At 11:39 AM 26/07/2004, you wrote:
Don, at the low level, the issue isn't necessarily caching results
from page-to-page (as viewed by some UI.) Such a cache would need to
be co-ordinated with index writes.
Rather, I plan to focus on the way Hits first reads 100 hits, then 200,
then 400 and so on -- but all Hits knows about is the MultiSearcher.
This means that in order to find the 101st hit, Hits effectively asks
ALL the searchers in the MultiSearcher to search again -- even though it
could be known that SOME of those searchers are incapable of returning
results.
-- Mark Florence
-Original Message-
From: Don Vaillancourt [mailto:[EMAIL PROTECTED]
Sent: Monday, July 26, 2004 11:06 am
To: Lucene Users List; Lucene Users List
Subject: RE: Anyone use MultiSearcher class
Thanks for the info.
Maybe the best solution to this may be to perform multiple individual
searches, create a container class and store all the hits sorted by
relevance within that class and then cache/serialize this result for the
current search for page by page manipulation.
At 09:46 AM 15/07/2004, Mark Florence wrote:
Don, I think I finally understand your problem -- and mine -- with
MultiSearcher. I had tested an implementation of my system using
ParallelMultiSearcher to split a huge index over many computers.
I was very impressed by the results on my test data, but alarmed
after a trial with live data :)

Consider MultiSearcher.search(Query Q). Suppose that Q aggregated
over ALL the Searchables in the MultiSearcher would return 1000
documents. But, the Hits object created by search() will only cache
the first 100 documents. When Hits.doc(101) is called, Hits will
cache 200 documents -- then 400, 800, 1600 and so on. How does Hits
get these extra documents?

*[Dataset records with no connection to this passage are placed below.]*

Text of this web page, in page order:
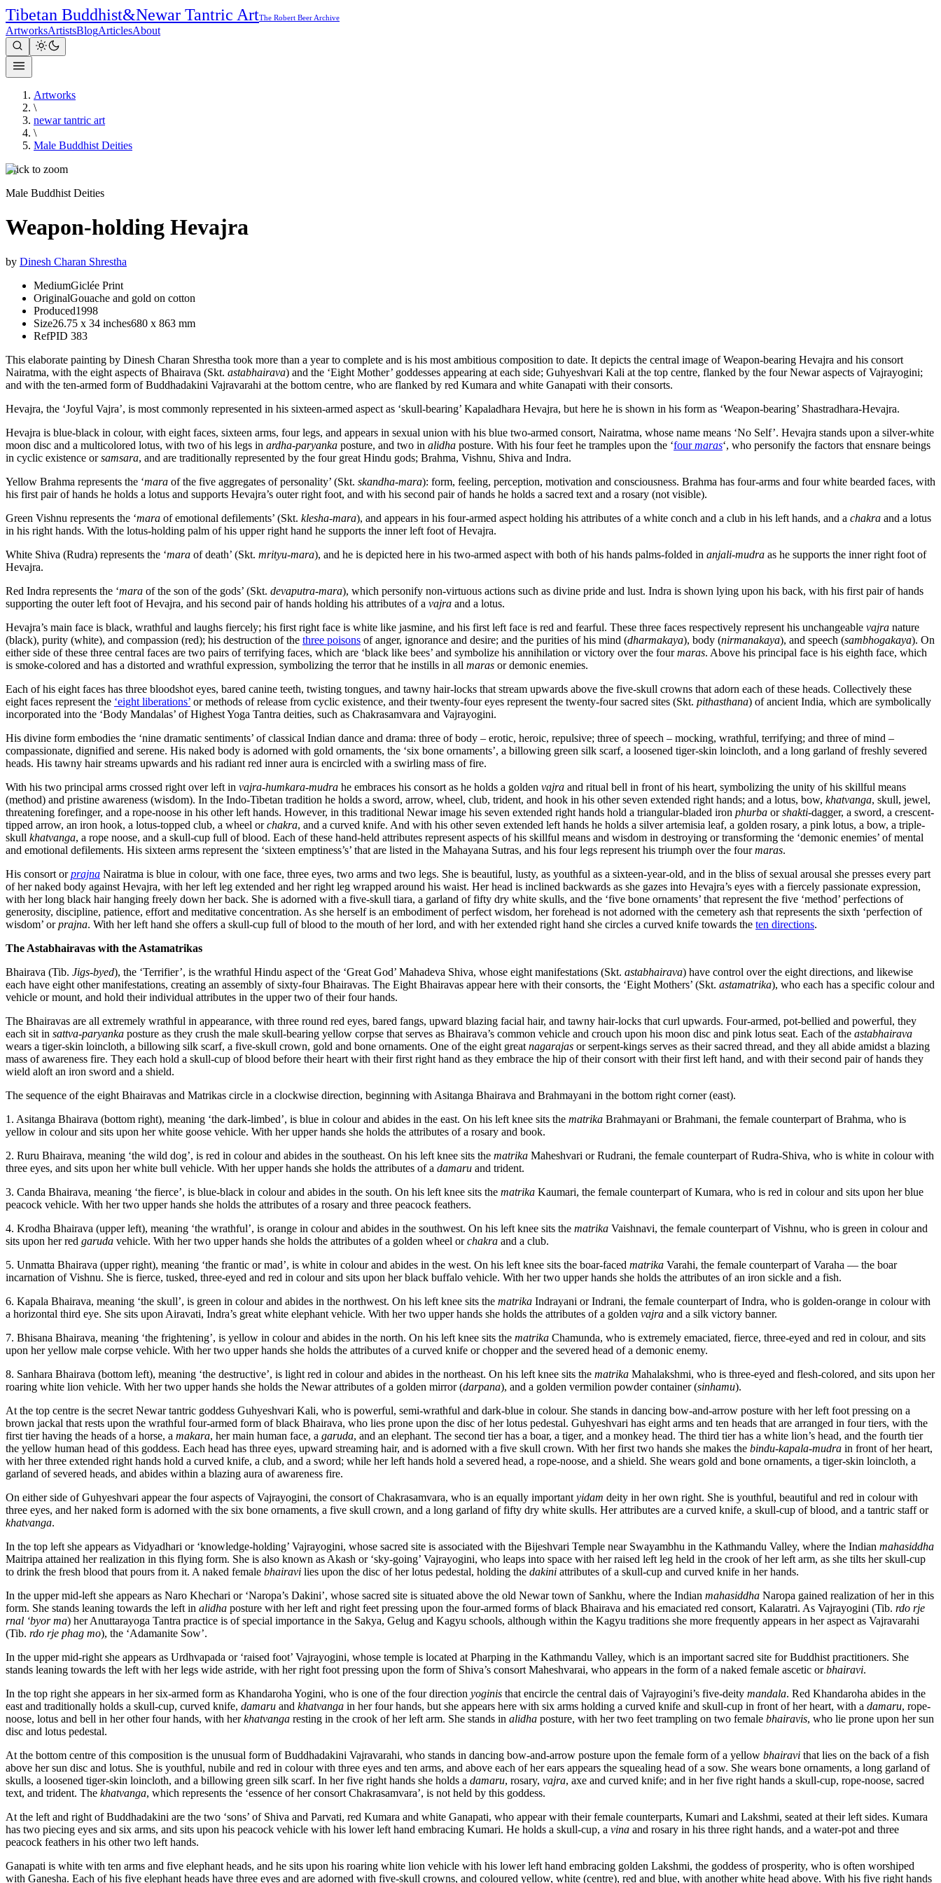
Tibetan Buddhist&Newar Tantric ArtThe Robert Beer Archive
ArtworksArtistsBlogArticlesAbout
Artworks
\
newar tantric art
\
Male Buddhist Deities
Click to zoom
Male Buddhist Deities
Weapon-holding Hevajra
by Dinesh Charan Shrestha
MediumGiclée Print
OriginalGouache and gold on cotton
Produced1998
Size26.75 x 34 inches680 x 863 mm
RefPID 383
This elaborate painting by Dinesh Charan Shrestha took more than a year to complete and is his most ambitious composition to date. It depicts the central image of Weapon-bearing Hevajra and his consort
Nairatma, with the eight aspects of Bhairava (Skt. astabhairava) and the ‘Eight Mother’ goddesses appearing at each side; Guhyeshvari Kali at the top centre, flanked by the four Newar aspects of Vajrayogini;
and with the ten-armed form of Buddhadakini Vajravarahi at the bottom centre, who are flanked by red Kumara and white Ganapati with their consorts.
Hevajra, the ‘Joyful Vajra’, is most commonly represented in his sixteen-armed aspect as ‘skull-bearing’ Kapaladhara Hevajra, but here he is shown in his form as ‘Weapon-bearing’ Shastradhara-Hevajra.
Hevajra is blue-black in colour, with eight faces, sixteen arms, four legs, and appears in sexual union with his blue two-armed consort, Nairatma, whose name means ‘No Self’. Hevajra stands upon a silver-white
moon disc and a multicolored lotus, with two of his legs in ardha-paryanka posture, and two in alidha posture. With his four feet he tramples upon the ‘fourmaras‘, who personify the factors that ensnare beings
in cyclic existence orsamsara, and are traditionally represented by the four great Hindu gods; Brahma, Vishnu, Shiva and Indra.
Yellow Brahma represents the ‘mara of the five aggregates of personality’ (Skt. skandha-mara): form, feeling, perception, motivation and consciousness. Brahma has four-arms and four white bearded faces, with
his first pair of hands he holds a lotus and supports Hevajra’s outer right foot, and with his second pair of hands he holds a sacred text and a rosary (not visible).
Green Vishnu represents the ‘mara of emotional defilements’ (Skt. klesha-mara), and appears in his four-armed aspect holding his attributes of a white conch and a club in his left hands, and a chakra and a lotus
in his right hands. With the lotus-holding palm of his upper right hand he supports the inner left foot of Hevajra.
White Shiva (Rudra) represents the ‘mara of death’ (Skt. mrityu-mara), and he is depicted here in his two-armed aspect with both of his hands palms-folded in anjali-mudra as he supports the inner right foot of
Hevajra.
Red Indra represents the ‘mara of the son of the gods’ (Skt. devaputra-mara), which personify non-virtuous actions such as divine pride and lust. Indra is shown lying upon his back, with his first pair of hands
supporting the outer left foot of Hevajra, and his second pair of hands holding his attributes of a vajra and a lotus.
Hevajra’s main face is black, wrathful and laughs fiercely; his first right face is white like jasmine, and his first left face is red and fearful. These three faces respectively represent his unchangeable vajra nature
(black), purity (white), and compassion (red); his destruction of the three poisons of anger, ignorance and desire; and the purities of his mind (dharmakaya), body (nirmanakaya), and speech (sambhogakaya). On
either side of these three central faces are two pairs of terrifying faces, which are ‘black like bees’ and symbolize his annihilation or victory over the fourmaras. Above his principal face is his eighth face, which
is smoke-colored and has a distorted and wrathful expression, symbolizing the terror that he instills in all maras or demonic enemies.
Each of his eight faces has three bloodshot eyes, bared canine teeth, twisting tongues, and tawny hair-locks that stream upwards above the five-skull crowns that adorn each of these heads. Collectively these
eight faces represent the ‘eight liberations’ or methods of release from cyclic existence, and their twenty-four eyes represent the twenty-four sacred sites (Skt. pithasthana) of ancient India, which are symbolically
incorporated into the ‘Body Mandalas’ of Highest Yoga Tantra deities, such as Chakrasamvara and Vajrayogini.
His divine form embodies the ‘nine dramatic sentiments’ of classical Indian dance and drama: three of body – erotic, heroic, repulsive; three of speech – mocking, wrathful, terrifying; and three of mind –
compassionate, dignified and serene. His naked body is adorned with gold ornaments, the ‘six bone ornaments’, a billowing green silk scarf, a loosened tiger-skin loincloth, and a long garland of freshly severed
heads. His tawny hair streams upwards and his radiant red inner aura is encircled with a swirling mass of fire.
With his two principal arms crossed right over left in vajra-humkara-mudra he embraces his consort as he holds a golden vajra and ritual bell in front of his heart, symbolizing the unity of his skillful means
(method) and pristine awareness (wisdom). In the Indo-Tibetan tradition he holds a sword, arrow, wheel, club, trident, and hook in his other seven extended right hands; and a lotus, bow, khatvanga, skull, jewel,
threatening forefinger, and a rope-noose in his other left hands. However, in this traditional Newar image his seven extended right hands hold a triangular-bladed iron phurba orshakti-dagger, a sword, a crescent-
tipped arrow, an iron hook, a lotus-topped club, a wheel orchakra, and a curved knife. And with his other seven extended left hands he holds a silver artemisia leaf, a golden rosary, a pink lotus, a bow, a triple-
skull khatvanga, a rope noose, and a skull-cup full of blood. Each of these hand-held attributes represent aspects of his skillful means and wisdom in destroying or transforming the ‘demonic enemies’ of mental
and emotional defilements. His sixteen arms represent the ‘sixteen emptiness’s’ that are listed in the Mahayana Sutras, and his four legs represent his triumph over the fourmaras.
His consort orprajna Nairatma is blue in colour, with one face, three eyes, two arms and two legs. She is beautiful, lusty, as youthful as a sixteen-year-old, and in the bliss of sexual arousal she presses every part
of her naked body against Hevajra, with her left leg extended and her right leg wrapped around his waist. Her head is inclined backwards as she gazes into Hevajra’s eyes with a fiercely passionate expression,
with her long black hair hanging freely down her back. She is adorned with a five-skull tiara, a garland of fifty dry white skulls, and the ‘five bone ornaments’ that represent the five ‘method’ perfections of
generosity, discipline, patience, effort and meditative concentration. As she herself is an embodiment of perfect wisdom, her forehead is not adorned with the cemetery ash that represents the sixth ‘perfection of
wisdom’ orprajna. With her left hand she offers a skull-cup full of blood to the mouth of her lord, and with her extended right hand she circles a curved knife towards the ten directions.
The Astabhairavas with the Astamatrikas
Bhairava (Tib. Jigs-byed), the ‘Terrifier’, is the wrathful Hindu aspect of the ‘Great God’ Mahadeva Shiva, whose eight manifestations (Skt. astabhairava) have control over the eight directions, and likewise
each have eight other manifestations, creating an assembly of sixty-four Bhairavas. The Eight Bhairavas appear here with their consorts, the ‘Eight Mothers’ (Skt. astamatrika), who each has a specific colour and
vehicle or mount, and hold their individual attributes in the upper two of their four hands.
The Bhairavas are all extremely wrathful in appearance, with three round red eyes, bared fangs, upward blazing facial hair, and tawny hair-locks that curl upwards. Four-armed, pot-bellied and powerful, they
each sit in sattva-paryanka posture as they crush the male skull-bearing yellow corpse that serves as Bhairava’s common vehicle and crouch upon his moon disc and pink lotus seat. Each of the astabhairava
wears a tiger-skin loincloth, a billowing silk scarf, a five-skull crown, gold and bone ornaments. One of the eight great nagarajas or serpent-kings serves as their sacred thread, and they all abide amidst a blazing
mass of awareness fire. They each hold a skull-cup of blood before their heart with their first right hand as they embrace the hip of their consort with their first left hand, and with their second pair of hands they
wield aloft an iron sword and a shield.
The sequence of the eight Bhairavas and Matrikas circle in a clockwise direction, beginning with Asitanga Bhairava and Brahmayani in the bottom right corner (east).
1. Asitanga Bhairava (bottom right), meaning ‘the dark-limbed’, is blue in colour and abides in the east. On his left knee sits the matrika Brahmayani or Brahmani, the female counterpart of Brahma, who is
yellow in colour and sits upon her white goose vehicle. With her upper hands she holds the attributes of a rosary and book.
2. Ruru Bhairava, meaning ‘the wild dog’, is red in colour and abides in the southeast. On his left knee sits the matrika Maheshvari or Rudrani, the female counterpart of Rudra-Shiva, who is white in colour with
three eyes, and sits upon her white bull vehicle. With her upper hands she holds the attributes of a damaru and trident.
3. Canda Bhairava, meaning ‘the fierce’, is blue-black in colour and abides in the south. On his left knee sits the matrika Kaumari, the female counterpart of Kumara, who is red in colour and sits upon her blue
peacock vehicle. With her two upper hands she holds the attributes of a rosary and three peacock feathers.
4. Krodha Bhairava (upper left), meaning ‘the wrathful’, is orange in colour and abides in the southwest. On his left knee sits the matrika Vaishnavi, the female counterpart of Vishnu, who is green in colour and
sits upon her red garuda vehicle. With her two upper hands she holds the attributes of a golden wheel orchakra and a club.
5. Unmatta Bhairava (upper right), meaning ‘the frantic or mad’, is white in colour and abides in the west. On his left knee sits the boar-faced matrika Varahi, the female counterpart of Varaha — the boar
incarnation of Vishnu. She is fierce, tusked, three-eyed and red in colour and sits upon her black buffalo vehicle. With her two upper hands she holds the attributes of an iron sickle and a fish.
6. Kapala Bhairava, meaning ‘the skull’, is green in colour and abides in the northwest. On his left knee sits the matrika Indrayani or Indrani, the female counterpart of Indra, who is golden-orange in colour with
a horizontal third eye. She sits upon Airavati, Indra’s great white elephant vehicle. With her two upper hands she holds the attributes of a golden vajra and a silk victory banner.
7. Bhisana Bhairava, meaning ‘the frightening’, is yellow in colour and abides in the north. On his left knee sits the matrika Chamunda, who is extremely emaciated, fierce, three-eyed and red in colour, and sits
upon her yellow male corpse vehicle. With her two upper hands she holds the attributes of a curved knife or chopper and the severed head of a demonic enemy.
8. Sanhara Bhairava (bottom left), meaning ‘the destructive’, is light red in colour and abides in the northeast. On his left knee sits the matrika Mahalakshmi, who is three-eyed and flesh-colored, and sits upon her
roaring white lion vehicle. With her two upper hands she holds the Newar attributes of a golden mirror (darpana), and a golden vermilion powder container (sinhamu).
At the top centre is the secret Newar tantric goddess Guhyeshvari Kali, who is powerful, semi-wrathful and dark-blue in colour. She stands in dancing bow-and-arrow posture with her left foot pressing on a
brown jackal that rests upon the wrathful four-armed form of black Bhairava, who lies prone upon the disc of her lotus pedestal. Guhyeshvari has eight arms and ten heads that are arranged in four tiers, with the
first tier having the heads of a horse, a makara, her main human face, a garuda, and an elephant. The second tier has a boar, a tiger, and a monkey head. The third tier has a white lion’s head, and the fourth tier
the yellow human head of this goddess. Each head has three eyes, upward streaming hair, and is adorned with a five skull crown. With her first two hands she makes the bindu-kapala-mudra in front of her heart,
with her three extended right hands hold a curved knife, a club, and a sword; while her left hands hold a severed head, a rope-noose, and a shield. She wears gold and bone ornaments, a tiger-skin loincloth, a
garland of severed heads, and abides within a blazing aura of awareness fire.
On either side of Guhyeshvari appear the four aspects of Vajrayogini, the consort of Chakrasamvara, who is an equally important yidam deity in her own right. She is youthful, beautiful and red in colour with
three eyes, and her naked form is adorned with the six bone ornaments, a five skull crown, and a long garland of fifty dry white skulls. Her attributes are a curved knife, a skull-cup of blood, and a tantric staff or
khatvanga.
In the top left she appears as Vidyadhari or ‘knowledge-holding’ Vajrayogini, whose sacred site is associated with the Bijeshvari Temple near Swayambhu in the Kathmandu Valley, where the Indian mahasiddha
Maitripa attained her realization in this flying form. She is also known as Akash or ‘sky-going’ Vajrayogini, who leaps into space with her raised left leg held in the crook of her left arm, as she tilts her skull-cup
to drink the fresh blood that pours from it. A naked female bhairavi lies upon the disc of her lotus pedestal, holding the dakini attributes of a skull-cup and curved knife in her hands.
In the upper mid-left she appears as Naro Khechari or ‘Naropa’s Dakini’, whose sacred site is situated above the old Newar town of Sankhu, where the Indian mahasiddha Naropa gained realization of her in this
form. She stands leaning towards the left in alidha posture with her left and right feet pressing upon the four-armed forms of black Bhairava and his emaciated red consort, Kalaratri. As Vajrayogini (Tib. rdo rje
rnal ‘byor ma) her Anuttarayoga Tantra practice is of special importance in the Sakya, Gelug and Kagyu schools, although within the Kagyu traditions she more frequently appears in her aspect as Vajravarahi
(Tib. rdo rje phag mo), the ‘Adamanite Sow’.
In the upper mid-right she appears as Urdhvapada or ‘raised foot’ Vajrayogini, whose temple is located at Pharping in the Kathmandu Valley, which is an important sacred site for Buddhist practitioners. She
stands leaning towards the left with her legs wide astride, with her right foot pressing upon the form of Shiva’s consort Maheshvarai, who appears in the form of a naked female ascetic orbhairavi.
In the top right she appears in her six-armed form as Khandaroha Yogini, who is one of the four direction yoginis that encircle the central dais of Vajrayogini’s five-deity mandala. Red Khandaroha abides in the
east and traditionally holds a skull-cup, curved knife, damaru and khatvanga in her four hands, but she appears here with six arms holding a curved knife and skull-cup in front of her heart, with a damaru, rope-
noose, lotus and bell in her other four hands, with herkhatvanga resting in the crook of her left arm. She stands in alidha posture, with her two feet trampling on two female bhairavis, who lie prone upon her sun
disc and lotus pedestal.
At the bottom centre of this composition is the unusual form of Buddhadakini Vajravarahi, who stands in dancing bow-and-arrow posture upon the female form of a yellow bhairavi that lies on the back of a fish
above her sun disc and lotus. She is youthful, nubile and red in colour with three eyes and ten arms, and above each of her ears appears the squealing head of a sow. She wears bone ornaments, a long garland of
skulls, a loosened tiger-skin loincloth, and a billowing green silk scarf. In her five right hands she holds a damaru, rosary, vajra, axe and curved knife; and in her five right hands a skull-cup, rope-noose, sacred
text, and trident. The khatvanga, which represents the ‘essence of her consort Chakrasamvara’, is not held by this goddess.
At the left and right of Buddhadakini are the two ‘sons’ of Shiva and Parvati, red Kumara and white Ganapati, who appear with their female counterparts, Kumari and Lakshmi, seated at their left sides. Kumara
has two piecing eyes and six arms, and sits upon his peacock vehicle with his lower left hand embracing Kumari. He holds a skull-cup, a vina and rosary in his three right hands, and a water-pot and three
peacock feathers in his other two left hands.
Ganapati is white with ten arms and five elephant heads, and he sits upon his roaring white lion vehicle with his lower left hand embracing golden Lakshmi, the goddess of prosperity, who is often worshiped
with Ganesha. Each of his five elephant heads have three eyes and are adorned with five-skull crowns, and coloured yellow, white (centre), red and blue, with another white head above. With his five right hands

By calling the MultiSearcher again.

Now consider a MultiSearcher as described above with 2 Searchables.
With respect to Q, Searchable S has 1000 documents, Searchable T
has zero. So to fetch the 101st document, not only is S searched,
but T is too, even though the result of Q applied to T is still zero
and will always be zero. The same thing will happen when fetching
the 201st, 401st and 801st document.

This accounts for my slow performance, and I think yours too. That
your observed degradation is a power of 2 is a clue.

My performance is especially vulnerable because slave Searchables
in the MultiSearcher are Remote -- accessed via RMI.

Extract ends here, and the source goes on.